New construction has been limited, with only one sizable project completed in 2009. The 140,000-square-foot Developers Diversified Realty (DDR) building was delivered in the fourth quarter in the East submarket, with nearly 60,000 square feet of the project occupied by DDR. Developers remain cautious and no new multi-tenant suburban projects are anticipated without significant pre-leasing. In the central business district (CBD), plans for the Flats East Bank Neighborhood have been revived after the project was stalled in 2008. A scaled-down version of the development will be under way in 2010. Developers Scott Wolstein and Fairmont Properties secured $24 million in funding from the state of Ohio, as well as a $30 million loan from the city of Cleveland and the use of the new Federal Recovery Zone Bonds. Phase one includes a 450,000-square-foot office tower, the first new non-governmental office tower built in the CBD in nearly 20 years. Ernst & Young, for which the building will be named, and Tucker Ellis & West remain committed to the project and plan to occupy more than 50 percent of the building.
In the East submarket, many properties maintain healthy occupancy levels. Overall, Class A vacancy is just more than 11 percent, with few options available for tenants of more than 25,000 square feet. Although this submarket encompasses a wide geographic area, the concentrations of office space along Chagrin Boulevard and Landerbrook/Landerhaven have a combined Class A vacancy of just 8.6 percent. Duke Realty still controls a sizable suburban portfolio, unable to find a buyer for its South and West office properties.

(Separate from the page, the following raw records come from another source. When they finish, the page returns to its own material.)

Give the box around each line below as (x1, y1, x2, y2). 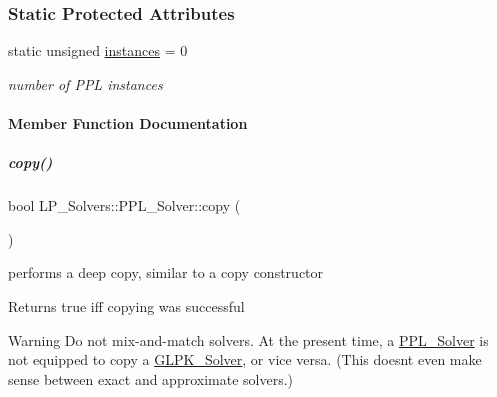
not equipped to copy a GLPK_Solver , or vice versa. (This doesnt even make (8, 349, 482, 370)
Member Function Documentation (8, 113, 248, 133)
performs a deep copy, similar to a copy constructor (8, 262, 324, 283)
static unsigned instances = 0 (8, 40, 188, 61)
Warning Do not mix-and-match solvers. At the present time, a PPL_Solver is (8, 329, 489, 350)
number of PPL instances (8, 73, 163, 94)
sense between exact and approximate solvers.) (8, 368, 294, 389)
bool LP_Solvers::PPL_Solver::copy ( (8, 195, 241, 216)
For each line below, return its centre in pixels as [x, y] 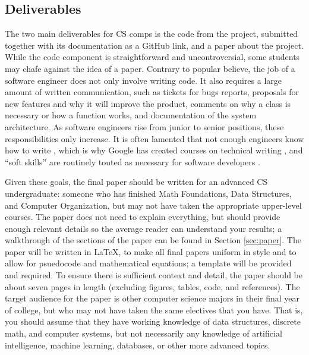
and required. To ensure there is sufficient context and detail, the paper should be [154, 275]
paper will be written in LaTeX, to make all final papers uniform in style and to [151, 251]
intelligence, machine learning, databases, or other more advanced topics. [138, 345]
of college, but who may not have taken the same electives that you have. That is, [154, 310]
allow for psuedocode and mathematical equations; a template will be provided [148, 263]
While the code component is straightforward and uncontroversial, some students [152, 57]
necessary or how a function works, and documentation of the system [131, 115]
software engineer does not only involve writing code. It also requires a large [144, 80]
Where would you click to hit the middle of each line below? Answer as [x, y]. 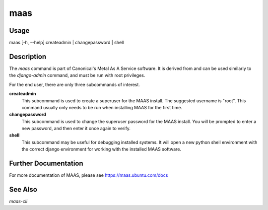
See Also [23, 189]
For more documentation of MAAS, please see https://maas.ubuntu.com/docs [89, 175]
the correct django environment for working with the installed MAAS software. [101, 149]
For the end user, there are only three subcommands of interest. [74, 84]
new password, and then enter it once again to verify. [76, 129]
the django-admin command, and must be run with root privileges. [77, 75]
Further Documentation [46, 164]
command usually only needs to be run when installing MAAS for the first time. [102, 107]
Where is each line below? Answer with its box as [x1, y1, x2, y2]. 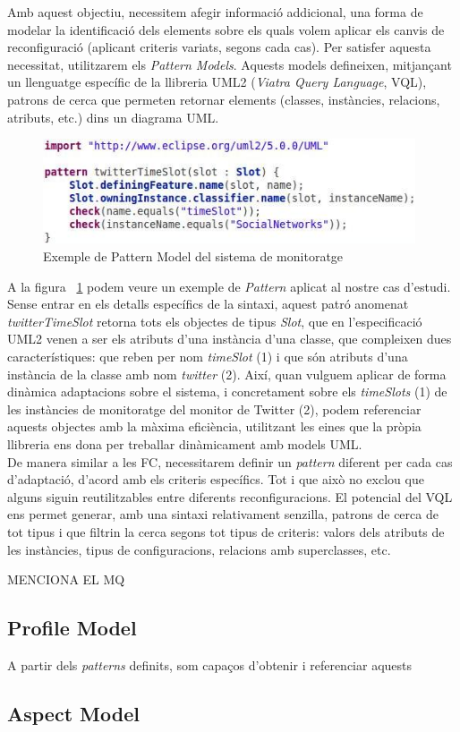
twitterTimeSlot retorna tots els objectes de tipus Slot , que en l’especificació [7, 311, 422, 330]
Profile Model [7, 614, 137, 642]
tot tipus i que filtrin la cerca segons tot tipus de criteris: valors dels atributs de [7, 522, 445, 540]
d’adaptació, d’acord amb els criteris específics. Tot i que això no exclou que [7, 470, 424, 489]
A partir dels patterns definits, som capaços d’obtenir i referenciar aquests [7, 655, 413, 674]
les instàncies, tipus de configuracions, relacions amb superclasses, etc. [7, 540, 391, 558]
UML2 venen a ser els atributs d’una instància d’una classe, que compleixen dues [7, 329, 452, 348]
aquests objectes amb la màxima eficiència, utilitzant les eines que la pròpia [7, 417, 422, 436]
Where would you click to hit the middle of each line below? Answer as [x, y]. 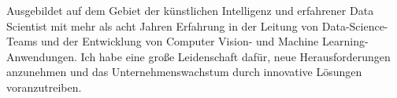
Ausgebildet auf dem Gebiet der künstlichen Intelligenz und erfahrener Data [190, 10]
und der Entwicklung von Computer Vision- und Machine [180, 41]
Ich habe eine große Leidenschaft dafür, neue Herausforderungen [236, 56]
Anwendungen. [42, 56]
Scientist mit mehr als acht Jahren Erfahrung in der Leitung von [163, 25]
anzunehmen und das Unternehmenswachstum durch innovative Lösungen [184, 72]
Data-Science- [355, 25]
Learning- [345, 41]
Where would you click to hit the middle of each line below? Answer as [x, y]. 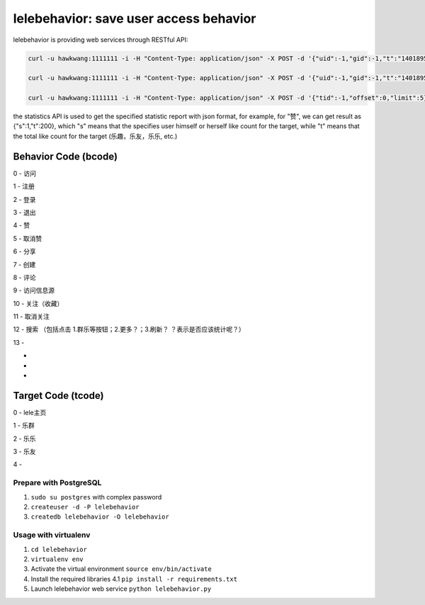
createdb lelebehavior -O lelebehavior [100, 517]
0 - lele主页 [30, 412]
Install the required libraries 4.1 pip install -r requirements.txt [134, 579]
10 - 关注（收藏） [38, 303]
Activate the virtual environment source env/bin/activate [121, 569]
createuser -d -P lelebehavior [85, 507]
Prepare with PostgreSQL [57, 483]
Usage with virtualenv [52, 535]
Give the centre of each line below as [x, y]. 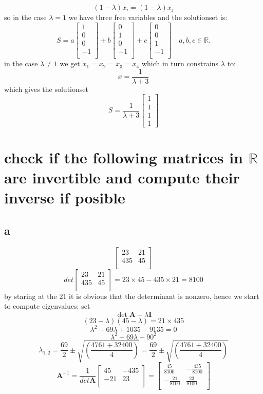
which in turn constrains [180, 63]
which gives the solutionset [46, 89]
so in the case [25, 17]
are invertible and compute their [122, 177]
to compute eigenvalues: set [47, 306]
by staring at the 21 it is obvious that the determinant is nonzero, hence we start [132, 296]
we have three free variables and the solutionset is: [148, 17]
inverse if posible [65, 198]
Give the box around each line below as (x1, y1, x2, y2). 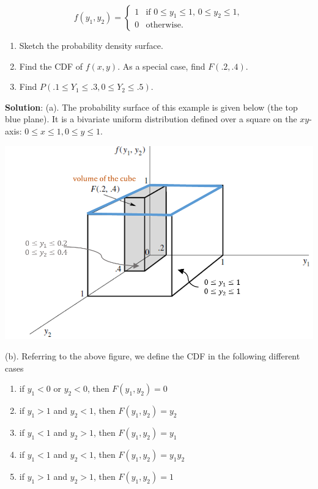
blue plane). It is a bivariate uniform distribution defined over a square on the (5, 112, 297, 125)
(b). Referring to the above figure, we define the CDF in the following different (5, 350, 300, 362)
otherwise (146, 21, 182, 30)
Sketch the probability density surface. (19, 39, 163, 51)
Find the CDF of (19, 59, 83, 72)
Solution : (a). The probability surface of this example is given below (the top (5, 100, 298, 113)
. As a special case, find (117, 59, 205, 72)
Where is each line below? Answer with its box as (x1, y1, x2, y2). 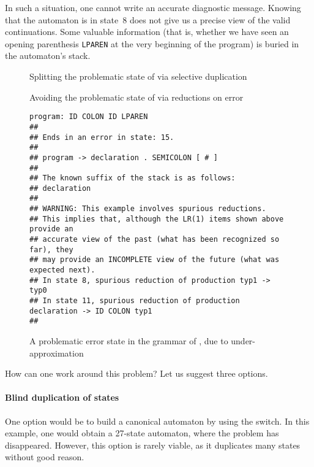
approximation (29, 346, 84, 359)
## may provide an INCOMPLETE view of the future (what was (29, 255, 280, 264)
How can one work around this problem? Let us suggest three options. (5, 367, 268, 380)
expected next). (29, 266, 95, 275)
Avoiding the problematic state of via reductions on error (29, 90, 244, 103)
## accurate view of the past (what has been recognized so (29, 235, 280, 244)
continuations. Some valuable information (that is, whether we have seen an (5, 25, 289, 38)
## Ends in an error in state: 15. (29, 133, 174, 142)
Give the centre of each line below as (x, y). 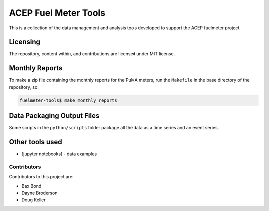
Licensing (25, 42)
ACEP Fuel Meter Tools (57, 13)
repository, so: (24, 87)
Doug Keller (34, 200)
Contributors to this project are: (42, 177)
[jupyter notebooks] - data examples (59, 154)
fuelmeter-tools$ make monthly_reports (68, 100)
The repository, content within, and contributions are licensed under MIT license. (92, 54)
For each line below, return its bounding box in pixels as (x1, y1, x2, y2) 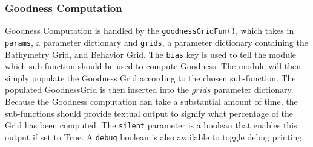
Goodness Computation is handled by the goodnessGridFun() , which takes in (5, 24, 294, 37)
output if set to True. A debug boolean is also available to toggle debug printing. (5, 130, 305, 143)
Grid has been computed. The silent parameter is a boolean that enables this (5, 119, 297, 131)
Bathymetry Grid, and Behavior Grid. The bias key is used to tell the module (5, 48, 297, 60)
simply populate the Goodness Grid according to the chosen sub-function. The (5, 71, 296, 84)
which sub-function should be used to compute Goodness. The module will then (5, 60, 301, 72)
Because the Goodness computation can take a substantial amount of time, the (5, 95, 298, 107)
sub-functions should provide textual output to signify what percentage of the (5, 107, 294, 119)
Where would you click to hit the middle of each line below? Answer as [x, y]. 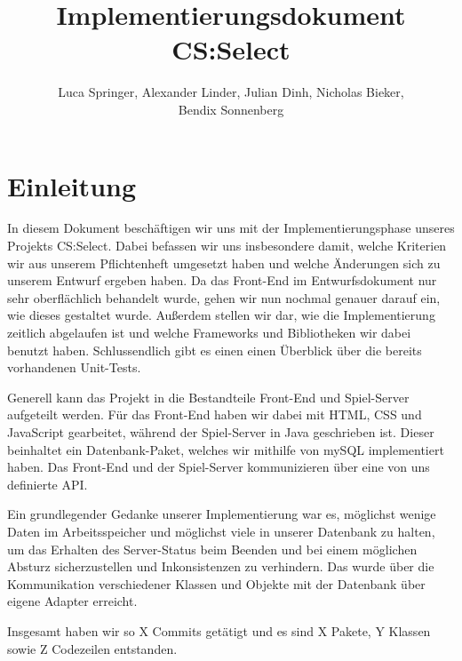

In order to stabilize the value of its remaining assets, Duke is expected to aggressively pursue tenants by offering competitive rates and generous tenant improvement (TI) dollars, which competing suburban landlords may be unable to provide. Since availability of TI dollars will vary by owner, tenants looking for space may request confirmation that funds pledged for TI are, in fact, something the landlord can deliver. Alternatively, there is a trend to re-use existing, second-generation space in properties where the owner is unable or unwilling to propose upfront capital for improvements and instead may offer free rent in lieu of TI in an effort to fulfill the lessee’s pressing need for immediate financial relief.
Summit Office Park in the South submarket was recently returned to the lender as part of a portfolio that includes several west suburban properties near Crocker Park in Westlake. This trend may be on the upswing, as new vacancies will continue to mount. This will add pressure to existing mortgage commitments, compelling some lenders to renegotiate terms of loans rather than face the less attractive alternative of considering foreclosure proceedings.
— Robert Nosal is executive vice president and managing director at Grubb & Ellis’ Cleveland office.